Perhaps the most confusing part is why the binomial distribution is close to normal, but not actually normal.

Well, the most obvious difference (one of many) is that it's a count -- a discrete distribution; a binomial cumulative distribution function (cdf) is always a step function. Normal distributions are continuous; their cdfs are never step functions.

We can often see that it has what looks like a bell shape for some moderate-sized, $n$, that only happens for sure as $n$ grows large enough (though if $p$ is middling, what counts as 'large enough' to look bell-shaped may be pretty small). For small $n$ it's often not very bell shaped, it's just a few spikes (e.g. I wouldn't call $n=2$ bell shaped for any $p$).

If $p$ is very close to $0$ or $1$ it may take a very large $n$ before it starts to look bell-shaped -- here's an example with $n=100$ that doesn't look at all bell-shaped --

enter image description here

but it will start to look more bell shaped eventually as $n$ increases.
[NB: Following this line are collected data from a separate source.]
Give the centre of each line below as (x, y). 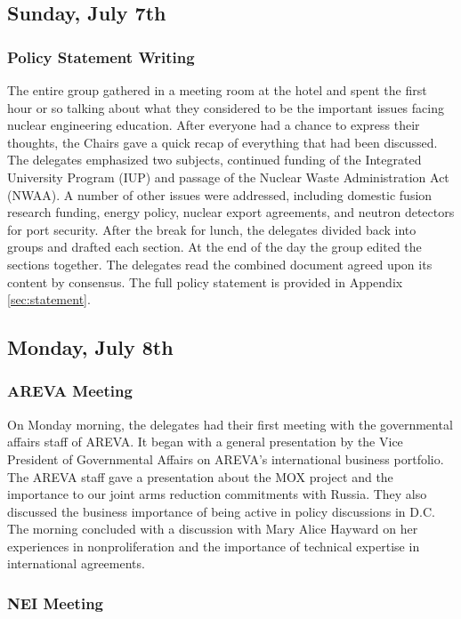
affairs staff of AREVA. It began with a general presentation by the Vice (205, 442)
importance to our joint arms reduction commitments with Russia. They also (217, 494)
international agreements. (76, 563)
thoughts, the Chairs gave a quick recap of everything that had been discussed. (222, 142)
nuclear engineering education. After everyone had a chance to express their (214, 125)
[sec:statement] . (49, 299)
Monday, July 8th (90, 347)
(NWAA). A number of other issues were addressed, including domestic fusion (220, 194)
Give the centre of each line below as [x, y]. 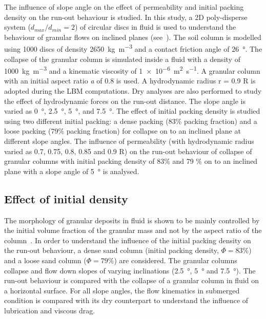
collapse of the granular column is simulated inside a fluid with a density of [122, 59]
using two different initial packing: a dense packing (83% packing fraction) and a [131, 121]
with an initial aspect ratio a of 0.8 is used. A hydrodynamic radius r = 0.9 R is [130, 81]
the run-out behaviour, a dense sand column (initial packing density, [111, 250]
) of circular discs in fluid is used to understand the [155, 27]
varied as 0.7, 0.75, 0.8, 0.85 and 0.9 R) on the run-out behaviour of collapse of [128, 151]
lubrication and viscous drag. [50, 310]
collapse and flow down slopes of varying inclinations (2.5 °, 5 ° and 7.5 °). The [130, 270]
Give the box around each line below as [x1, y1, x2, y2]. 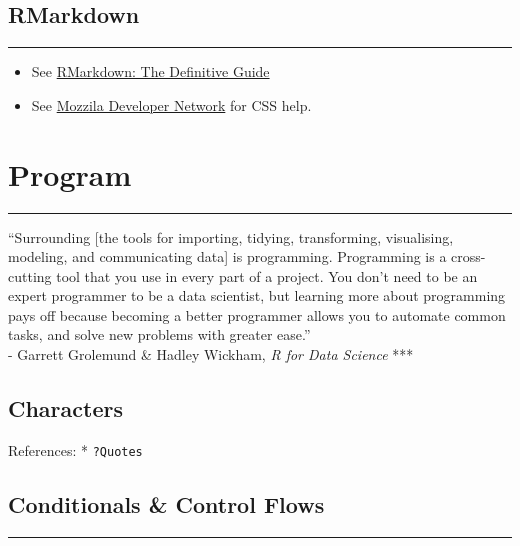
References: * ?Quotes [8, 439, 143, 460]
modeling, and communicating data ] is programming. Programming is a [8, 246, 447, 267]
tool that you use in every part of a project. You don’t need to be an [56, 265, 478, 286]
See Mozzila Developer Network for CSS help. [31, 94, 312, 115]
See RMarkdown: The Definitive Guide [31, 61, 270, 82]
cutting [8, 265, 52, 286]
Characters [8, 393, 123, 424]
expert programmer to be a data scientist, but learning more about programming [8, 285, 506, 306]
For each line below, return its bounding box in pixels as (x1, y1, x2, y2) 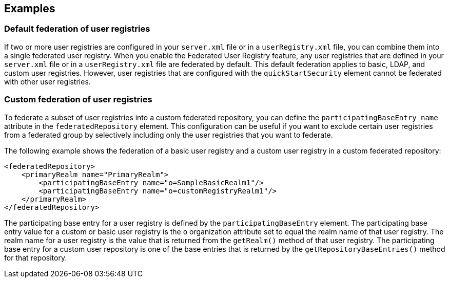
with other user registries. (4, 77, 91, 86)
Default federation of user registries (4, 24, 150, 34)
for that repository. (4, 253, 67, 262)
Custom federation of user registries (4, 94, 152, 105)
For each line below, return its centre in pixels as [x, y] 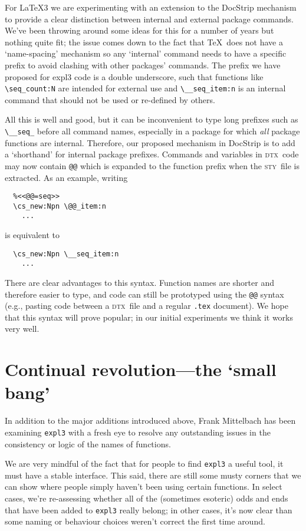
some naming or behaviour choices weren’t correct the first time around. [135, 521]
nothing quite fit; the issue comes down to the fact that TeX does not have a [144, 42]
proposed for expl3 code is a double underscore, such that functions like [134, 76]
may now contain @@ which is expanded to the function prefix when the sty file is [152, 165]
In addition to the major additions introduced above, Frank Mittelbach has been [150, 420]
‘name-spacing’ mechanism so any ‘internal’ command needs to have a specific [146, 53]
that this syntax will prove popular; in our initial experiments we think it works [149, 317]
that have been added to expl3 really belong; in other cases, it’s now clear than [149, 509]
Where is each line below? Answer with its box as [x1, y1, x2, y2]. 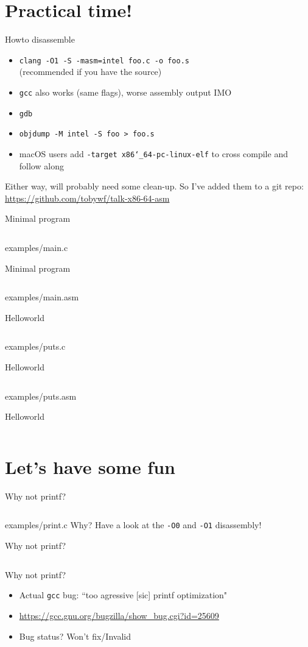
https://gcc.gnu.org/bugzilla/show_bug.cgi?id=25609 [19, 609, 219, 621]
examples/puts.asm [5, 389, 77, 402]
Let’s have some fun [5, 454, 175, 479]
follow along [19, 159, 64, 172]
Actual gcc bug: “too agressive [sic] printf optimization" [19, 589, 228, 601]
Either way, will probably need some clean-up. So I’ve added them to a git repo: [5, 180, 304, 193]
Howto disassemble [5, 33, 75, 46]
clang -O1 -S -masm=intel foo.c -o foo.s [19, 56, 189, 65]
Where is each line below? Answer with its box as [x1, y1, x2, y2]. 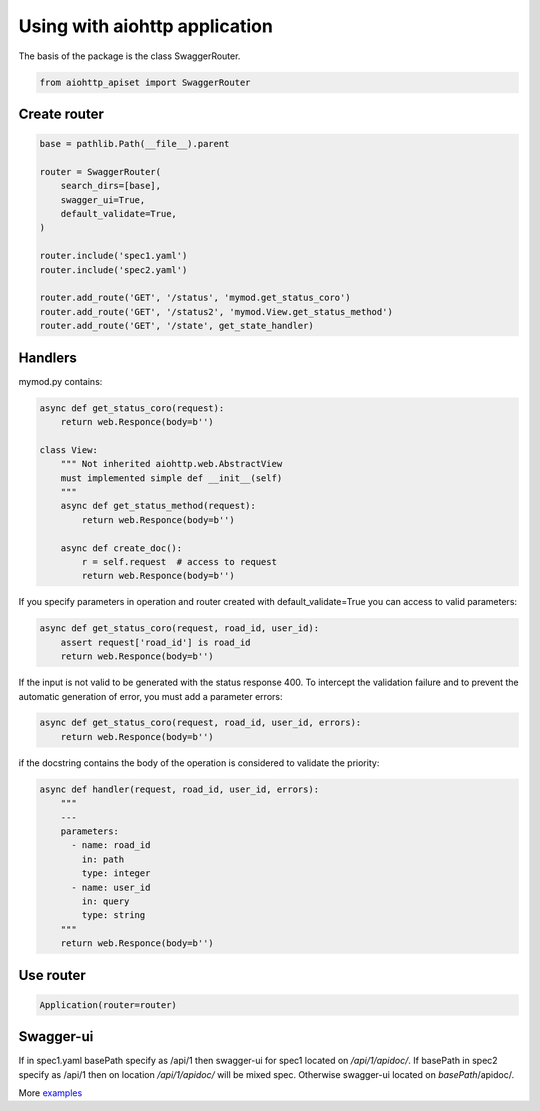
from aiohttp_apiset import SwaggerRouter [39, 76, 251, 88]
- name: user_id [71, 881, 151, 893]
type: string [81, 910, 146, 921]
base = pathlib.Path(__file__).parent [39, 138, 230, 150]
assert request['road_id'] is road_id [60, 636, 251, 648]
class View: [39, 444, 99, 455]
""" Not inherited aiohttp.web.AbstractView [60, 458, 283, 470]
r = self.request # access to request [81, 556, 277, 567]
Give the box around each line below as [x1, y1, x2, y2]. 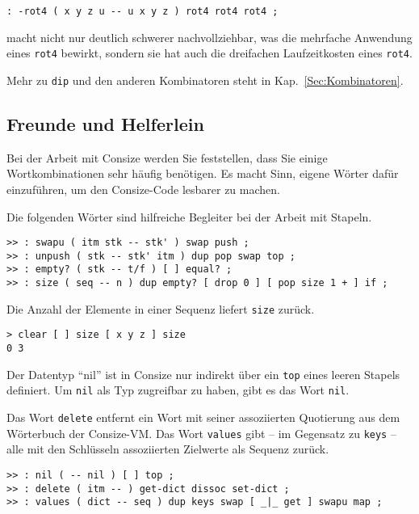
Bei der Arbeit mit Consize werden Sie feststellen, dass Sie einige [6, 149, 328, 166]
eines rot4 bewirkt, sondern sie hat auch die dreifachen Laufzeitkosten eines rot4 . [6, 44, 413, 61]
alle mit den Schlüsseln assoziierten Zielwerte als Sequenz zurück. [6, 440, 329, 457]
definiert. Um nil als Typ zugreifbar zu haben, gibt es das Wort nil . [6, 381, 350, 398]
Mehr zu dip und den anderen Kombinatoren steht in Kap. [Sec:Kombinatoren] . [6, 71, 404, 88]
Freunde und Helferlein [6, 111, 204, 136]
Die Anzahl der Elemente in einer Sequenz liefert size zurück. [6, 300, 315, 317]
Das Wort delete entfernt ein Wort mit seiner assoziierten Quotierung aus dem [6, 409, 400, 426]
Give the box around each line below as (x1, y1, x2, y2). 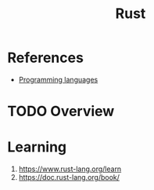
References (7, 49, 84, 67)
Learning (7, 138, 67, 156)
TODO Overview (7, 103, 115, 120)
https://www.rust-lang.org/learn (18, 164, 122, 174)
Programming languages (18, 75, 98, 84)
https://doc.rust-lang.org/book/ (18, 173, 120, 182)
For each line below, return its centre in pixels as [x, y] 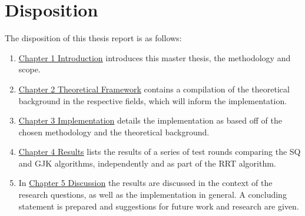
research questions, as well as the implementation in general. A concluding [152, 195]
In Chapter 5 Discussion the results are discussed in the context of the [145, 183]
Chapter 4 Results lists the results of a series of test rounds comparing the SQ [160, 152]
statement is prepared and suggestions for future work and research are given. [159, 206]
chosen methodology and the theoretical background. [114, 132]
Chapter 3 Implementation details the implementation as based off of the [150, 120]
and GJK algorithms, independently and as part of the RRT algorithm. [147, 163]
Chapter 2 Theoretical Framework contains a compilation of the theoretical [154, 89]
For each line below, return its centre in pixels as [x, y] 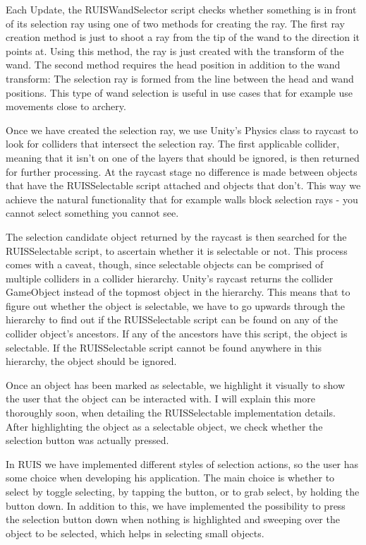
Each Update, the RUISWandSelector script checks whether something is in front [181, 9]
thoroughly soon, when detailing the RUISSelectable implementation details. [171, 413]
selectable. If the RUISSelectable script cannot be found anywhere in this [164, 347]
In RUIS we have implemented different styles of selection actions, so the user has [182, 463]
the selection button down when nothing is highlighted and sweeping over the [173, 519]
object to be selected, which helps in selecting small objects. [135, 533]
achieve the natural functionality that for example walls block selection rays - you [182, 199]
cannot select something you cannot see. [92, 213]
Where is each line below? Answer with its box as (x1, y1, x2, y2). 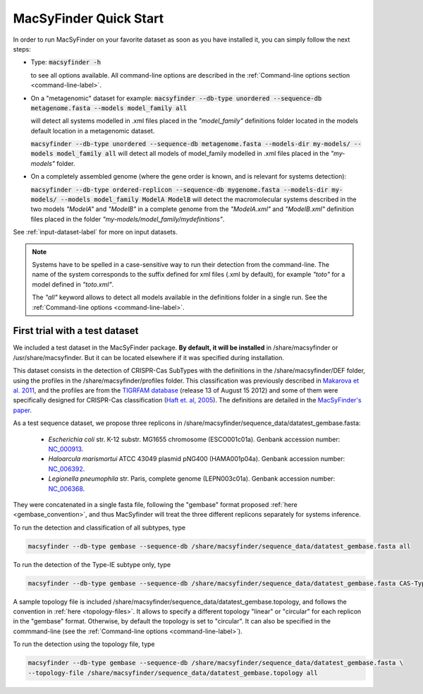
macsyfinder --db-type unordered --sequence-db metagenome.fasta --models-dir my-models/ (30, 140, 350, 148)
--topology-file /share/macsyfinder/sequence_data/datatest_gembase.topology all (27, 669, 319, 677)
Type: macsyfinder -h (30, 58, 102, 66)
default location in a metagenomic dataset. (30, 126, 155, 135)
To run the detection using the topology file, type (13, 640, 155, 649)
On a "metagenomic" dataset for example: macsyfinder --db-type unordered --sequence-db (30, 94, 322, 102)
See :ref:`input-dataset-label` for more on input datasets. (13, 228, 178, 237)
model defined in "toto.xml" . (32, 280, 114, 289)

(In the limit as $n$ goes to infinity, the central limit theorem tells us that the cdf of a standardized binomial variate will converge to the standard normal cdf.)

As for why that happens at some more-or-less moderate sample size, it's because it's the sum of many independent parts (the individual trials); convolutions of densities (or pmfs in the case of discrete variables) become more bell shaped (under certain conditions, all of which will be satisfied with independent Bernoulli trials) as you add more into the mix.

Consider adding two (independent) such 0-1 variables. The probability that they're both 1 (giving a total of 2) is $p^2$ and that they're both 0 is $(1-p)^2$, but the probability that one is 0 and the other is 1 is $2p(1-p)$ (these all come via elementary probability considerations). If $p$ is between 1/3 and 2/3, that probability will exceed the two end points (that is, extreme sums are harder to get than ones in the middle, because middling results can occur in many more ways), and as you add more terms, the extremes become rarer and the center gets that characteristic "bump".

More precisely, the cdf of a standardized binomial will become closer to the cdf of a standard normal as $n$ grows larger. The Berry-Esseen theorem tells us something about how far from normal it might be at some $n$ (but it's a worst-case; the binomial will tend to be closer than that bound suggests).